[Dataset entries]
══════
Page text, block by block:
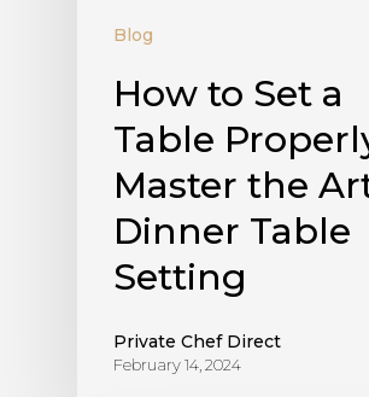
Blog
How to Set a
Table
Master the
Dinner Table
Setting
Private Chef Direct
February 14, 2024
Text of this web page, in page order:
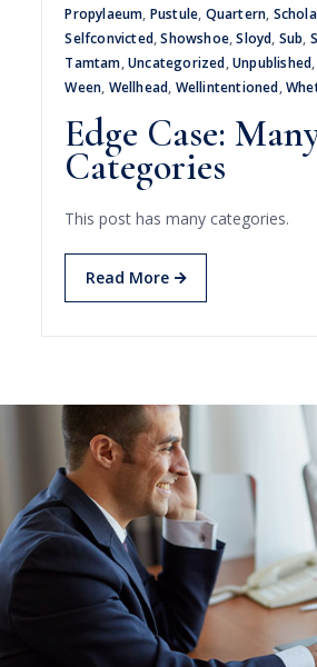
Propylaeum, Pustule, Quartern,
Selfconvicted,Showshoe,Sloyd, Sub,
Tamtam,Uncategorized,Unpublished,
Ween, Wellhead, Wellintentioned,
Edge Case:
Categories
This post has many categories.
Read More
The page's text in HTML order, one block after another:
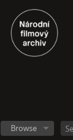
Browse
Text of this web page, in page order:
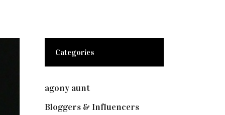
Categories
agony aunt(7)
Bloggers & Influencers(148)
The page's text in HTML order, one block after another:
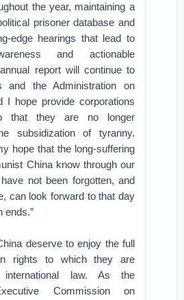
the year, maintaining a
prisoner database and
edge hearings that lead to
and actionable
report will continue to
and the Administration on
I hope provide corporations
that they are no longer
subsidization of tyranny.
hope that the long-suffering
China know through our
not been forgotten, and
can look forward to that day
ends.”
deserve to enjoy the full
rights to which they are
international law. As the
Commission on
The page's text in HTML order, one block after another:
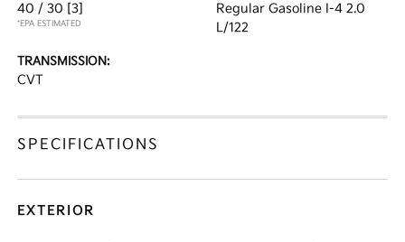
40 / 30 [3]
*EPA ESTIMATED
Regular Gasoline I-4 2.0
L/122
TRANSMISSION:
CVT
SPECIFICATIONS
EXTERIOR
══════
| ABOUT THIS TASK |
Copy out the lines above in full and unaltered, apart from the pictures.

| RESPONSE TO THIS TASK |
Page text, block by block:
Blog
How to Set a
Table
Master the
Dinner Table
Setting
Private Chef Direct
February 14, 2024
Text of this web page, in page order:
Propylaeum, Pustule, Quartern,
Selfconvicted,Showshoe,Sloyd, Sub,
Tamtam,Uncategorized,Unpublished,
Ween, Wellhead, Wellintentioned,
Edge Case:
Categories
This post has many categories.
Read More
The page's text in HTML order, one block after another:
Browse
Text of this web page, in page order:
Categories
agony aunt(7)
Bloggers & Influencers(148)
The page's text in HTML order, one block after another:
the year, maintaining a
prisoner database and
edge hearings that lead to
and actionable
report will continue to
and the Administration on
I hope provide corporations
that they are no longer
subsidization of tyranny.
hope that the long-suffering
China know through our
not been forgotten, and
can look forward to that day
ends.”
deserve to enjoy the full
rights to which they are
international law. As the
Commission on
The page's text in HTML order, one block after another:
40 / 30 [3]
*EPA ESTIMATED
Regular Gasoline I-4 2.0
L/122
TRANSMISSION:
CVT
SPECIFICATIONS
EXTERIOR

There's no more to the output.